** Dataset entries **
=-=-=

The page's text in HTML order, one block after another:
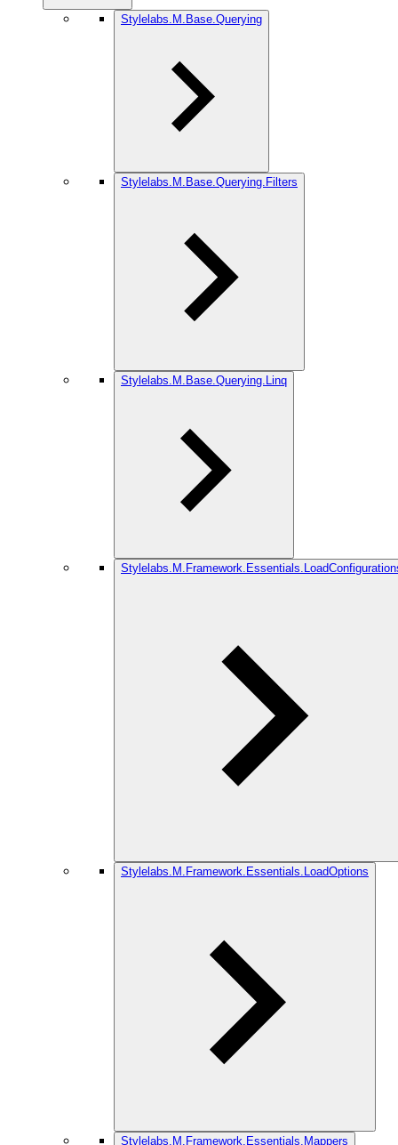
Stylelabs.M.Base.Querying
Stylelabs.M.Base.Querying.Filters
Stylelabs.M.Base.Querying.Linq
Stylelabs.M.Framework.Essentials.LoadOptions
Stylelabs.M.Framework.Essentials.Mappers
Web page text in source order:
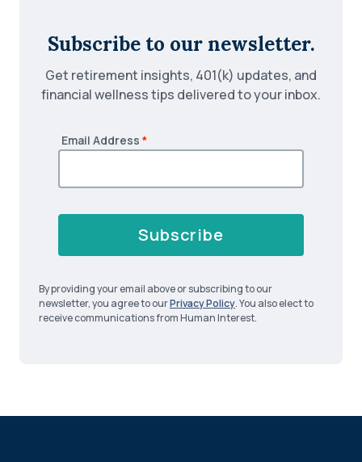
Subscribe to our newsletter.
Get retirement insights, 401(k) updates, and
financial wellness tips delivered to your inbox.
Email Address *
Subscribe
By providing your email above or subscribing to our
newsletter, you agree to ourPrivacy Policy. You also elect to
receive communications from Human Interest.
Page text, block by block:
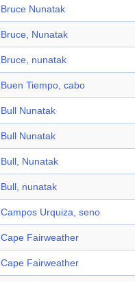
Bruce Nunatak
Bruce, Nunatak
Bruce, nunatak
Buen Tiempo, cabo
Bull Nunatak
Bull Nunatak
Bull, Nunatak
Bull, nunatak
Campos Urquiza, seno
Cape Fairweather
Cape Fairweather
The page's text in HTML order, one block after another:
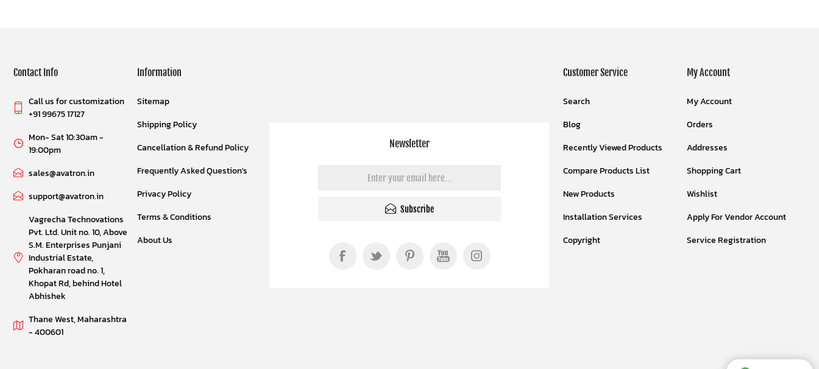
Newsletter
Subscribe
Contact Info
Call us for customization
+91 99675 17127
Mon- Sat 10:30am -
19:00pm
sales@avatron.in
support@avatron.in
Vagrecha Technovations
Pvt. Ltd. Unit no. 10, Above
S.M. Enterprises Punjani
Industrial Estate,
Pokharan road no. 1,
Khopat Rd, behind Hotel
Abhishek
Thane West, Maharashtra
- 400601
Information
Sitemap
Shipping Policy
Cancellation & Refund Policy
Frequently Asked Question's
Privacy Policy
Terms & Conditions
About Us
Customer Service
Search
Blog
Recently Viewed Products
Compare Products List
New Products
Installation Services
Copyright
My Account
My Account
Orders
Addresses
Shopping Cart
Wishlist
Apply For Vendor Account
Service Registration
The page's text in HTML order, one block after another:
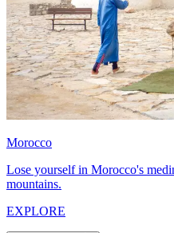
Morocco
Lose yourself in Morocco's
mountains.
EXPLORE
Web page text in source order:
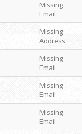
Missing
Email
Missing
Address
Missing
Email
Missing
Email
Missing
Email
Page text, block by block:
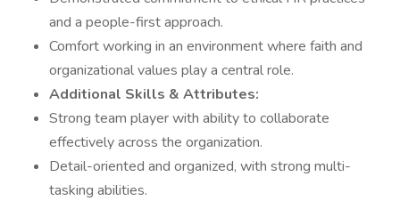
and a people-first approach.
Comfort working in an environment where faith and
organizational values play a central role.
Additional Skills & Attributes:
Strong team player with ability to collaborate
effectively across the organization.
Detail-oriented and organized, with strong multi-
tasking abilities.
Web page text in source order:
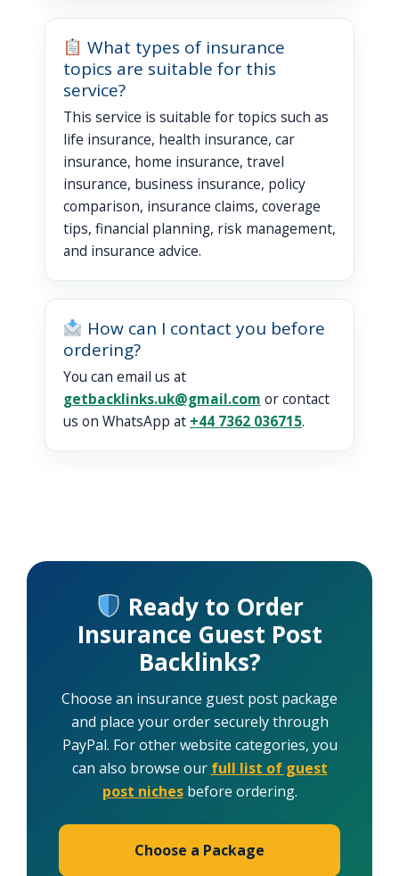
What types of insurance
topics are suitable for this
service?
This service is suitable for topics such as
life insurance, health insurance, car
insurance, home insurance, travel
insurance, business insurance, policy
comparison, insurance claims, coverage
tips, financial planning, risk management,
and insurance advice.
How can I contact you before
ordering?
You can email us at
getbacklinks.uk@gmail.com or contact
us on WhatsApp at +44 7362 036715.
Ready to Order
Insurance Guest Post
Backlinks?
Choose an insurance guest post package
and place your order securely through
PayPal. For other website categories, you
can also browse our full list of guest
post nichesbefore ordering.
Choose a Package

=-=-=

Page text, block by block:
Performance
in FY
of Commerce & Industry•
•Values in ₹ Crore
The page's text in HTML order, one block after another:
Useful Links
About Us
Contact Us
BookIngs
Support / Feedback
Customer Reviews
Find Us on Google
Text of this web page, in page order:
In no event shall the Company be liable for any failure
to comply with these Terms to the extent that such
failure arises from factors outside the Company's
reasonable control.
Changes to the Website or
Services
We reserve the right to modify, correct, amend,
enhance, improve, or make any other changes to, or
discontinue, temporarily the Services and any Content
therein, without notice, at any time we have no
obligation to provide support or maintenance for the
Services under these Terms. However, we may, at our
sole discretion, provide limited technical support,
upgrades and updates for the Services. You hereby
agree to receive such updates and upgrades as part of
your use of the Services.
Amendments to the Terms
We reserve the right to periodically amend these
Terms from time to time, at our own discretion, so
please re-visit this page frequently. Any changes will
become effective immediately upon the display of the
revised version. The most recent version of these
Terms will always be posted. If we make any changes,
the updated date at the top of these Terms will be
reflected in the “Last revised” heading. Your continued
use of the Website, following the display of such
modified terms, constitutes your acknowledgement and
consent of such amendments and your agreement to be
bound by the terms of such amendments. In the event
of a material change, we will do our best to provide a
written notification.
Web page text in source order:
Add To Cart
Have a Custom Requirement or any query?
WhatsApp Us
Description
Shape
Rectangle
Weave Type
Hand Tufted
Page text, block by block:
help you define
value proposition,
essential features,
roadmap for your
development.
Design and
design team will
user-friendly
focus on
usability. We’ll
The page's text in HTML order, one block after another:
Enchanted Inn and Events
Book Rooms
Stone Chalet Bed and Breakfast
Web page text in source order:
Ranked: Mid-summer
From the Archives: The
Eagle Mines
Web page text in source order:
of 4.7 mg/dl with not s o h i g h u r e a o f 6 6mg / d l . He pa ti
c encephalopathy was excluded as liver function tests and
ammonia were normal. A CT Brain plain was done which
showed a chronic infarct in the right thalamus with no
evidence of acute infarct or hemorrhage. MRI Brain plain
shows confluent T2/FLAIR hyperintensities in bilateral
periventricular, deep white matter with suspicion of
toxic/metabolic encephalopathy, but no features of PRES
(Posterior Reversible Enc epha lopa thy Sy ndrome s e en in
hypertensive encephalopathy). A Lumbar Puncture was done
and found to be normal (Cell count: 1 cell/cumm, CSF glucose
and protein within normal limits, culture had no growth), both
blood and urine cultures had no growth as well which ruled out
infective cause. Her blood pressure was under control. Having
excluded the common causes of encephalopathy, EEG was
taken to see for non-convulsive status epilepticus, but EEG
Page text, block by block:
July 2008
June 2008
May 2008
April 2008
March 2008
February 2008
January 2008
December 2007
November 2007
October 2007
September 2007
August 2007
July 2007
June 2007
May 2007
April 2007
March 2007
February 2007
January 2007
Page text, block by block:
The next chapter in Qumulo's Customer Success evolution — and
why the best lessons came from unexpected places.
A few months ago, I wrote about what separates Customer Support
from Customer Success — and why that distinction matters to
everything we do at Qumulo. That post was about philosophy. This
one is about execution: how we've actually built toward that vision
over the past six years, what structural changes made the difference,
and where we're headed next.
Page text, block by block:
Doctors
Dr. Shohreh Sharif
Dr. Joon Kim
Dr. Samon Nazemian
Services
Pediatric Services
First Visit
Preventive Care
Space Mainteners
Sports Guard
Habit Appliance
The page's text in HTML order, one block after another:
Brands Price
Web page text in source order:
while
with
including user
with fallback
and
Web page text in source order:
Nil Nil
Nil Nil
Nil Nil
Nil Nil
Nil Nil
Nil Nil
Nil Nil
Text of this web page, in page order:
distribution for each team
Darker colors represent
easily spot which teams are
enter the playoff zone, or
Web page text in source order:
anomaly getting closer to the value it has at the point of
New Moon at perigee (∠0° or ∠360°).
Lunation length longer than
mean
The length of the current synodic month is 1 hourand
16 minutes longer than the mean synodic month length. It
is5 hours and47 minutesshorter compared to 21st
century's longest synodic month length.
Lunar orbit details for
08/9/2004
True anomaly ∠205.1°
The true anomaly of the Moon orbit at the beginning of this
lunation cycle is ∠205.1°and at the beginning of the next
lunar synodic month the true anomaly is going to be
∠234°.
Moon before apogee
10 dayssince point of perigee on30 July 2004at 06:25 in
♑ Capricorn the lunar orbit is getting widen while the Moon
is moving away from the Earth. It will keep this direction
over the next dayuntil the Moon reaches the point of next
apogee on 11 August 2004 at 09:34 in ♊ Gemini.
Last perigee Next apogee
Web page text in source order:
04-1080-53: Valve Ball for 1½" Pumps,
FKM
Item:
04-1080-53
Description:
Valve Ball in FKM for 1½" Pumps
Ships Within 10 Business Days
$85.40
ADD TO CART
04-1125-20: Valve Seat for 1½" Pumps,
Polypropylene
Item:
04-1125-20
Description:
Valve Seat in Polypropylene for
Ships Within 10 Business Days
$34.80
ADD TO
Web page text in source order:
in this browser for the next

=-=-=

** EXERCISE BRIEF **
Would you please return all lines of the data that include the word "beginning"?

** SOLUTION TO THE EXERCISE **
The true anomaly of the Moon orbit at the beginning of this
lunation cycle is ∠205.1°and at the beginning of the next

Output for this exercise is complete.